- [Your objective]: Every entry below should be reproduced exactly, with all pictures left out.

── Supplied data

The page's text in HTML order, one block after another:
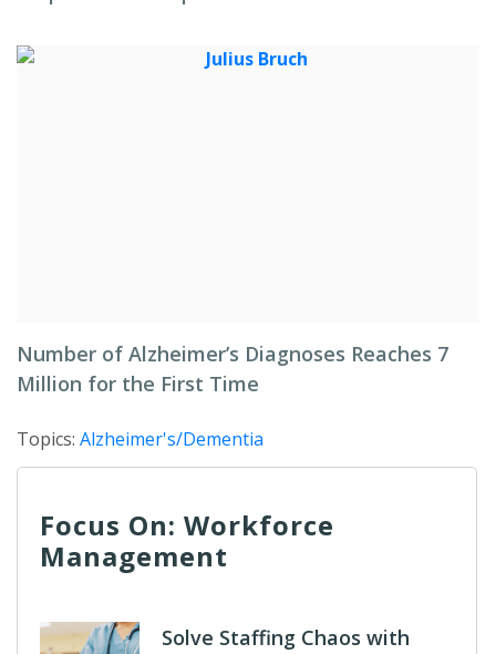
Number of Alzheimer’s Diagnoses Reaches 7
Million for the First Time
Topics: Alzheimer's/Dementia
Focus On: Workforce
Management
Solve Staffing Chaos with

────

- [Written answer]:
The page's text in HTML order, one block after another:
Number of Alzheimer’s Diagnoses Reaches 7
Million for the First Time
Topics: Alzheimer's/Dementia
Focus On: Workforce
Management
Solve Staffing Chaos with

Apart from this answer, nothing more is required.